WHAT THE TASK REQUIRES
Please repeat the entries exactly as they appear and omit any images.

(Items from a dataset)
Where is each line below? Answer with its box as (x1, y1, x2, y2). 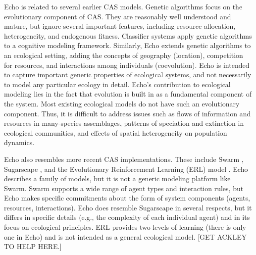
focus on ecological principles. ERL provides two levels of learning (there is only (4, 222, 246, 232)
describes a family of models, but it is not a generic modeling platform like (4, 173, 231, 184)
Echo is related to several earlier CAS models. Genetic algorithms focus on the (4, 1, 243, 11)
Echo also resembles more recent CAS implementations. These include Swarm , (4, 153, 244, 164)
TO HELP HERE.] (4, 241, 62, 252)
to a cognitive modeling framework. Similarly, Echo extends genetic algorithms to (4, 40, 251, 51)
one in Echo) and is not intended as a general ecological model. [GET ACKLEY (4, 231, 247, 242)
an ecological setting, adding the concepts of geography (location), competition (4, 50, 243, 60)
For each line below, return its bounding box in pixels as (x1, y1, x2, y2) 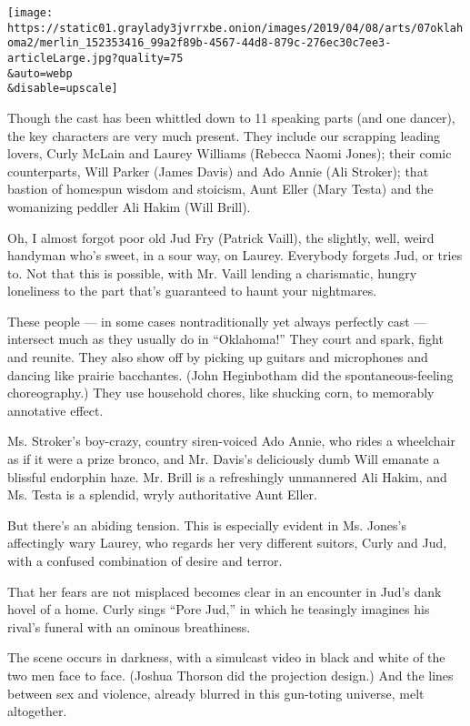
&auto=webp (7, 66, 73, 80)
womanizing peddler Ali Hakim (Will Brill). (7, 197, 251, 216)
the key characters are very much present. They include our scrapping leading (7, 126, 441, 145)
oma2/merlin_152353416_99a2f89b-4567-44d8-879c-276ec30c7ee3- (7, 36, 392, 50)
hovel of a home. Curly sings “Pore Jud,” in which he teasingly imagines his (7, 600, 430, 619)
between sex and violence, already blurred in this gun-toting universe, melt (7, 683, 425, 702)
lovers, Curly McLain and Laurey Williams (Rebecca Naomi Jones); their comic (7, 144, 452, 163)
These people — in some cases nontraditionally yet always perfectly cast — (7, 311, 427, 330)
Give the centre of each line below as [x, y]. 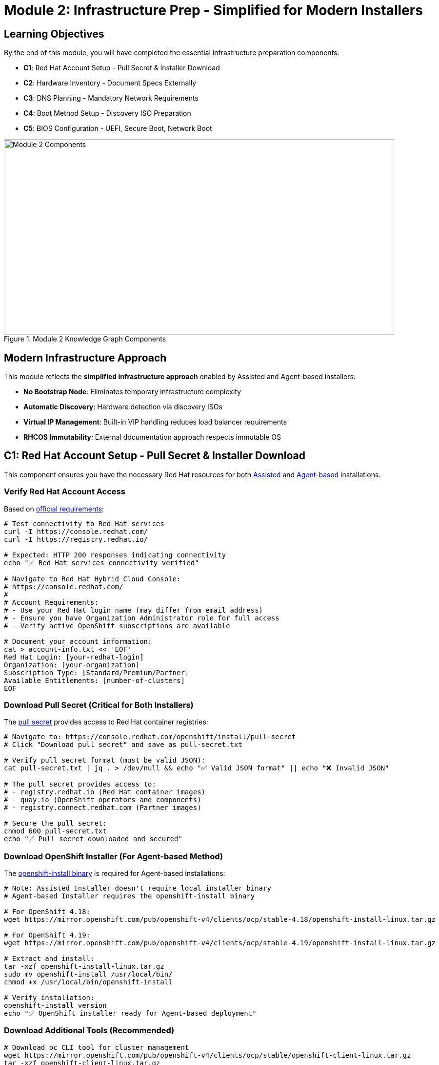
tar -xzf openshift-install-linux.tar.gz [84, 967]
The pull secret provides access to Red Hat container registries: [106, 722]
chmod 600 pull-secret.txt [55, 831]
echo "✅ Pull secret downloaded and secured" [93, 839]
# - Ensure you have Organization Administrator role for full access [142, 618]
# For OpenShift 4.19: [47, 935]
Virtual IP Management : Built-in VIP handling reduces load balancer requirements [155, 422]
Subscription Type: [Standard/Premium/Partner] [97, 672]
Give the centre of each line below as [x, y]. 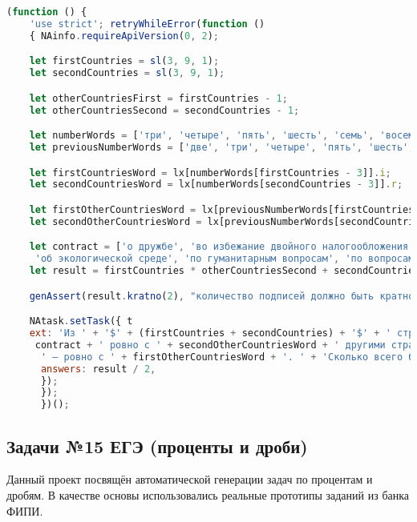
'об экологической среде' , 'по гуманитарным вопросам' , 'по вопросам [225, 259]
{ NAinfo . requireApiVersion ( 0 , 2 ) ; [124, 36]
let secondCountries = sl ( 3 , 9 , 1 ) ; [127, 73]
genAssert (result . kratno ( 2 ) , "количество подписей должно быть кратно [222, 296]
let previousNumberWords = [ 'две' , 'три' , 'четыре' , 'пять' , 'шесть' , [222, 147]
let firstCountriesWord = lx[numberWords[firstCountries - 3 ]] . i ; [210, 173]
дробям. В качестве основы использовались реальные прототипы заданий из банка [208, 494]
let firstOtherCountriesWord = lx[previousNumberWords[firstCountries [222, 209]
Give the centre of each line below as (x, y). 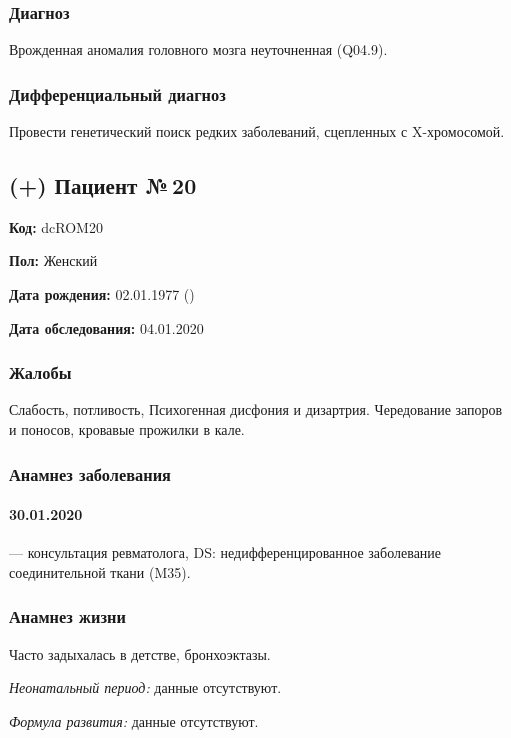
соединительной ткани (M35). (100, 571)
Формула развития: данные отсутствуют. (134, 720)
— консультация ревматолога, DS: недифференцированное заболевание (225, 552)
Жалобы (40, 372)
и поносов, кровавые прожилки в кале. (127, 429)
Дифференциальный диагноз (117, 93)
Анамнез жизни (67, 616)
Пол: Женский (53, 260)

RESULT BELOW
Where is each line below? Answer with its box as (x1, y1, x2, y2). 
focus on ecological principles. ERL provides two levels of learning (there is only (4, 222, 246, 232)
describes a family of models, but it is not a generic modeling platform like (4, 173, 231, 184)
Echo is related to several earlier CAS models. Genetic algorithms focus on the (4, 1, 243, 11)
Echo also resembles more recent CAS implementations. These include Swarm , (4, 153, 244, 164)
TO HELP HERE.] (4, 241, 62, 252)
to a cognitive modeling framework. Similarly, Echo extends genetic algorithms to (4, 40, 251, 51)
one in Echo) and is not intended as a general ecological model. [GET ACKLEY (4, 231, 247, 242)
an ecological setting, adding the concepts of geography (location), competition (4, 50, 243, 60)
For each line below, return its bounding box in pixels as (x1, y1, x2, y2) 
&auto=webp (7, 66, 73, 80)
womanizing peddler Ali Hakim (Will Brill). (7, 197, 251, 216)
the key characters are very much present. They include our scrapping leading (7, 126, 441, 145)
oma2/merlin_152353416_99a2f89b-4567-44d8-879c-276ec30c7ee3- (7, 36, 392, 50)
hovel of a home. Curly sings “Pore Jud,” in which he teasingly imagines his (7, 600, 430, 619)
between sex and violence, already blurred in this gun-toting universe, melt (7, 683, 425, 702)
lovers, Curly McLain and Laurey Williams (Rebecca Naomi Jones); their comic (7, 144, 452, 163)
These people — in some cases nontraditionally yet always perfectly cast — (7, 311, 427, 330)
Give the centre of each line below as [x, y]. 
tar -xzf openshift-install-linux.tar.gz [84, 967]
The pull secret provides access to Red Hat container registries: [106, 722]
chmod 600 pull-secret.txt [55, 831]
echo "✅ Pull secret downloaded and secured" [93, 839]
# - Ensure you have Organization Administrator role for full access [142, 618]
# For OpenShift 4.19: [47, 935]
Virtual IP Management : Built-in VIP handling reduces load balancer requirements [155, 422]
Subscription Type: [Standard/Premium/Partner] [97, 672]
Give the centre of each line below as [x, y]. 
'об экологической среде' , 'по гуманитарным вопросам' , 'по вопросам [225, 259]
{ NAinfo . requireApiVersion ( 0 , 2 ) ; [124, 36]
let secondCountries = sl ( 3 , 9 , 1 ) ; [127, 73]
genAssert (result . kratno ( 2 ) , "количество подписей должно быть кратно [222, 296]
let previousNumberWords = [ 'две' , 'три' , 'четыре' , 'пять' , 'шесть' , [222, 147]
let firstCountriesWord = lx[numberWords[firstCountries - 3 ]] . i ; [210, 173]
дробям. В качестве основы использовались реальные прототипы заданий из банка [208, 494]
let firstOtherCountriesWord = lx[previousNumberWords[firstCountries [222, 209]
Give the centre of each line below as (x, y). 
соединительной ткани (M35). (100, 571)
Формула развития: данные отсутствуют. (134, 720)
— консультация ревматолога, DS: недифференцированное заболевание (225, 552)
Жалобы (40, 372)
и поносов, кровавые прожилки в кале. (127, 429)
Дифференциальный диагноз (117, 93)
Анамнез жизни (67, 616)
Пол: Женский (53, 260)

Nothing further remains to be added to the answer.